The same kind of error could arise if the true relationship was in fact positive. Say the coefficient was not 0 but instead 0.3, and my data allowed me an estimate with a standard error of 4.3 percent. Then I would have a 3 percent probability of estimating a positive coefficient that would appear statistically significant and, perhaps worse, a 2 percent probability of estimating a _negative_ coefficient that would appear statistically significant. I could even be strongly convinced, then about the wrong sign of my coefficient! Whichever of these two errors I fall into, the estimated coefficient will be more than an order of magnitude larger in absolute value than the true coefficient. This is why we are talking about Type M effects; M stands for magnitude, indeed. (Well, we also saw a Type S effect in this example, when the sign of the estimated coefficient was wrong.)

Is there an escape from this trap? More data would help expose my error. The more data I base my estimation on, the more the so-called “statistical power” of my testing procedure, and the less likely I will be to fall in error. For variables with small but significant correlations, which happens in the medical literature, often the data sets contain millions of observations. It is understood by sophisticated scientists that you need a lot of power (a lot of data) to tease out small effects.

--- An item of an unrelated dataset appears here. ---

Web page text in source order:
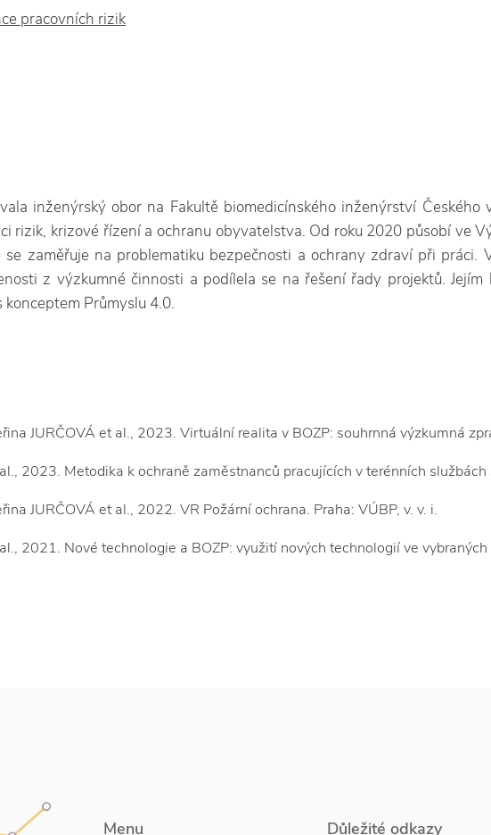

What can we conclude from this? Besides the obvious value of skepticism when assessing the value of any statistical finding, we should also realize that not all studies that use statistics are created equal. Some have more power than others, and we should trust their results more. And that’s why “more research is needed” is such a refrain in discussions of studies on medical or social questions. I know “more research is needed” is also a plea for funds, and should be always met with the aforementioned skepticism, but bigger data sets do give us the power of more secure conclusions.

—-
*This poor attempt at irony is also an example of a particular Type M error, this one about the correlation of the variable “the size of the set of readers of my blog” and “vast, for not ridiculously small values of ‘vast'”. I hope you’ve heard some variation of the joke that goes something like “It is true that I have made only two mistakes in my life, for very large values of ‘two'”.